====== Working data ======
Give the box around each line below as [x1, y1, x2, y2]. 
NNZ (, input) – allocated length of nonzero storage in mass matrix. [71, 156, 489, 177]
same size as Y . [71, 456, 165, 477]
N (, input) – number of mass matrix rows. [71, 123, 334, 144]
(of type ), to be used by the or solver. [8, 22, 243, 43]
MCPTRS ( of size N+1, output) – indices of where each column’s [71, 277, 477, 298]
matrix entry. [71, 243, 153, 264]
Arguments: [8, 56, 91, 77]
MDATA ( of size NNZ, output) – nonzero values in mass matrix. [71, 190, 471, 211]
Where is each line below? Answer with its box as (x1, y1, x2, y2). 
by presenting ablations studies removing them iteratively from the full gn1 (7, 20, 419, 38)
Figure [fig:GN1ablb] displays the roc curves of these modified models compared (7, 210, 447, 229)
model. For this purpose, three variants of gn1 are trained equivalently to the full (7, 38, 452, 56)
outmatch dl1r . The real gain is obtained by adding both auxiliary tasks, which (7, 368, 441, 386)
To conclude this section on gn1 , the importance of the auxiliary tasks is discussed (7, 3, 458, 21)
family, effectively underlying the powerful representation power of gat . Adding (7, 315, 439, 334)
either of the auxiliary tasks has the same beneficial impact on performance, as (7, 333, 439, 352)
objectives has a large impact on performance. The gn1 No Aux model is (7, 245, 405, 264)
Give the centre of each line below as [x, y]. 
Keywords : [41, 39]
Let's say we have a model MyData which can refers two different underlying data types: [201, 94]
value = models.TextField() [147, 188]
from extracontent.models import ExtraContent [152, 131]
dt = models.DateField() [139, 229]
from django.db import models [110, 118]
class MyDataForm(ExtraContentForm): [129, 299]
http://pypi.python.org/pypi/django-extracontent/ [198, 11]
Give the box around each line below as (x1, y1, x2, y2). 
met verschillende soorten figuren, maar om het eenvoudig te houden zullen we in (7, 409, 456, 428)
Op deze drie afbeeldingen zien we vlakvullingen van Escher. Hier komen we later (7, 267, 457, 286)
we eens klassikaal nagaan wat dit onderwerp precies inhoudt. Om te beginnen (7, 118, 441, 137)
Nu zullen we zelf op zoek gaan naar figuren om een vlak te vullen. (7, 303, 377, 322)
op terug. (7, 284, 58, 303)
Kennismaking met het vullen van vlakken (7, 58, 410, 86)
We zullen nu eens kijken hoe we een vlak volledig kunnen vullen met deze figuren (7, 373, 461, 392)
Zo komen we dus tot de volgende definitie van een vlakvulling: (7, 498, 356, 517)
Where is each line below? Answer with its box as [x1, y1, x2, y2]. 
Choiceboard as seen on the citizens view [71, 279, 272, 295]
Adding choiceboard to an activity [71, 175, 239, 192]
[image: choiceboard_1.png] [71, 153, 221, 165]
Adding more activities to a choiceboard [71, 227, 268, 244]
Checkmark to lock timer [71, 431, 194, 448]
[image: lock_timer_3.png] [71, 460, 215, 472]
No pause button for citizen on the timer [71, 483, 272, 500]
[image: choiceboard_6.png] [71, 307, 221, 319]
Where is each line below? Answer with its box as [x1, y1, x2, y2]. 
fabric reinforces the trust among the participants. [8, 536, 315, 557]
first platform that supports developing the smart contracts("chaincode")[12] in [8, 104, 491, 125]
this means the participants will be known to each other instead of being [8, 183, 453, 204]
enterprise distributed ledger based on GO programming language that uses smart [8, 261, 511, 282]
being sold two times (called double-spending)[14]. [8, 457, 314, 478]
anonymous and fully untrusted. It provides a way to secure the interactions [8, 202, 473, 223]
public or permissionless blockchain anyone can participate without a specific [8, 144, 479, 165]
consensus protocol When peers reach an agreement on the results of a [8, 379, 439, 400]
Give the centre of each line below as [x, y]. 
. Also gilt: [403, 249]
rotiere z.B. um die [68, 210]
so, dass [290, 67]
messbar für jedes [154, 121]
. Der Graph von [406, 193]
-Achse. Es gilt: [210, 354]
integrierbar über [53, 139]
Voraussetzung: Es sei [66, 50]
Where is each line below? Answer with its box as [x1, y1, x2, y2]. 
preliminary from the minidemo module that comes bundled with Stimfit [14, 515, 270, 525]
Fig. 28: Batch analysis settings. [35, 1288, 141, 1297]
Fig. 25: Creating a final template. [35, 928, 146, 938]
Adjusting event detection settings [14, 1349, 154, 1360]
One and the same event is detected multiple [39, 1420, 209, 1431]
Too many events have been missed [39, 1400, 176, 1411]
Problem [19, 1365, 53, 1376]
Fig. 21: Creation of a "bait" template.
======
## What is needed:
Where does the string "template" appear in the records above? Show every line that holds it.

## Reply to the exercise:
Fig. 25: Creating a final template. [35, 928, 146, 938]
Fig. 21: Creation of a "bait" template.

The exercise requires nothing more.